Humanitarian law applies in situations of armed conflict whereas human rights,
or at least some of them, protect the individual at all times, in war and peace
alike. However, some human rights treaties permit governments to derogate from
certain rights in situations of public emergency. No derogations are permitted
under IHL because it was conceived for emergency situations, namely armed
conflict.
Humanitarian law aims to protect people who do not or are no longer taking part
in hostilities. The rules embodied in IHL impose duties on all parties to a
conflict. Human rights, being tailored primarily for peacetime, apply to
everyone. Their principal goal is to protect individuals from arbitrary
behaviour by their own governments. Human rights law does not deal with the
conduct of hostilities.
The duty to implement IHL and human rights lies first and foremost with States.
Humanitarian law obliges States to take practical and legal measures, such as
enacting penal legislation and disseminating IHL. Similarly, States are bound by
human rights law to accord national law with international obligations.
IHL provides for several specific mechanisms that help its
implementation. Notably, States are required to ensure respect also by other
States. Provision is also made for an enquiry procedure, a Protecting Power
mechanism, and the International Fact-Finding Commission. In addition, the ICRC
is given a key role in ensuring respect for the humanitarian rules.
Human rights implementing mechanisms are complex and, contrary to IHL, include
regional systems. Supervisory bodies, such as the UN Commission on Human Rights,
are either based on the UN Charter or provided for in specific treaties (for
example the Human Rights Committee, which is rooted in the International
Covenant on Civil and Political Rights of 1966).
The Human Rights Commission and its Subcommissions have
developed a mechanism of special rapporteurs and working groups, whose task is
to monitor and report on human rights situations either by country or by topic.
Six of the main human rights treaties also provide for the establishment of
committees (e.g. the Human Rights Committee) of independent experts charged with
monitoring their implementation.
Certain regional treaties (European and American) also establish
human rights courts. The Office of the UN High Commissioner for Human Rights
(UNHCHR) plays a key part in the overall protection and promotion of human
rights. Its role is to enhance the effectiveness of the UN human rights
machinery and to build up national, regional and international capacity to
promote and protect human rights and to disseminate human rights texts and
information.
The relevance of IHL in the context of terrorism
Official Statement by ICRC, 21 July 2005
Events in recent years have increased interest in the issue of how international
humanitarian law is applied in today's context of violent confrontation. In a
new paper, the ICRC provides answers to some of the most frequently asked
questions about international humanitarian law and terrorism.

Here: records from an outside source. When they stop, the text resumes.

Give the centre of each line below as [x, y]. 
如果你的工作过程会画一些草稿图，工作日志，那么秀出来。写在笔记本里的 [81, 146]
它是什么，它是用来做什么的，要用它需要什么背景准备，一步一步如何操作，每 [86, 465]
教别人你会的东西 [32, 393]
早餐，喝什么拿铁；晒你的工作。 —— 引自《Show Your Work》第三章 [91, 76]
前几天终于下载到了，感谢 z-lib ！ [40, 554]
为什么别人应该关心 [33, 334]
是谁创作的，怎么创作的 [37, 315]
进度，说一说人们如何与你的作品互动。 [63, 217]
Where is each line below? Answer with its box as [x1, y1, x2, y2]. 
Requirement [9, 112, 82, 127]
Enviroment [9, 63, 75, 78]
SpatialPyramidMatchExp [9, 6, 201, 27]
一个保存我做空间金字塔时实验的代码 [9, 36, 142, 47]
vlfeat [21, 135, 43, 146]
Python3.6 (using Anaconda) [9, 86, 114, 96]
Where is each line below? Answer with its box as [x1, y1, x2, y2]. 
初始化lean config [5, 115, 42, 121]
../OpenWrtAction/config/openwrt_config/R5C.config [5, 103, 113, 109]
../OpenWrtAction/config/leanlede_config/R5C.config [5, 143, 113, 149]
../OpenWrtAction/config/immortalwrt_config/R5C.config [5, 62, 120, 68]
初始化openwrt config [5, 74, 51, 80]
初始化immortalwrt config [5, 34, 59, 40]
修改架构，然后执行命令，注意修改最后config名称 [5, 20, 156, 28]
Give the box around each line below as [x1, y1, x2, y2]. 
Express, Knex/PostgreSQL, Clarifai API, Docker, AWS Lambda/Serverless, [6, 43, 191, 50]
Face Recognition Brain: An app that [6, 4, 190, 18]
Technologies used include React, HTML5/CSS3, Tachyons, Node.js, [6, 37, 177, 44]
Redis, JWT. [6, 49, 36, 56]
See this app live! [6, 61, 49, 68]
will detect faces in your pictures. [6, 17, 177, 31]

1. Is there legal significance to the term "global war on terror?"
International humanitarian law (the law of armed conflict) recognizes two
categories of armed conflict: international and non-international. International
armed conflict involves the use of armed force by one State against another.
Non-international armed conflict involves hostilities between government armed
forces and organized armed groups or between such groups within a state. When
and where the "global war on terror" manifests itself in either of these forms
of armed conflict, international humanitarian law applies, as do aspects of
international human rights and domestic law. For example, the armed hostilities
that started in Afghanistan in October 2001 or in Iraq in March 2003 are armed
conflicts.
When armed violence is used outside the context of an armed conflict in the
legal sense or when a person suspected of
terrorist activities is not detained in connection with any armed conflict,
humanitarian law does not apply. Instead, domestic laws, as well as
international criminal law and human rights govern.
Whether or not an international or non-international armed conflict is part of
the "global war on terror" is not a legal, but a political question. The
designation "global war on terror" does not extend the applicability of
humanitarian law to all events included in this notion, but only to those which
involve armed conflict.
2. Who is a combatant?
International humanitarian law permits members of the armed forces of a State
party to an international armed conflict and associated militias who fulfil the
requisite criteria to directly engage in hostilities. They are generally
considered lawful, or privileged, combatants who may not be prosecuted for the
taking part in hostilities as long as they respect international humanitarian
law. Upon capture they are entitled to prisoner of war status.
If civilians directly engage in hostilities, they are considered "unlawful" or
"unprivileged" combatants or belligerents (the treaties of humanitarian law do
not expressly contain these terms). They may be prosecuted under the domestic
law of the detaining state for such action.
Both lawful and unlawful combatants may be interned in wartime, may be
interrogated and may be prosecuted for war crimes. Both are entitled to humane
treatment in the hands of the enemy.
3. Who is an "enemy combatant?"
In its generic sense, an "enemy combatant" is a person who, either lawfully or
unlawfully, engages in hostilities for the opposing side in an international
armed conflict.
The term is currently used - by those who view the "global war against terror"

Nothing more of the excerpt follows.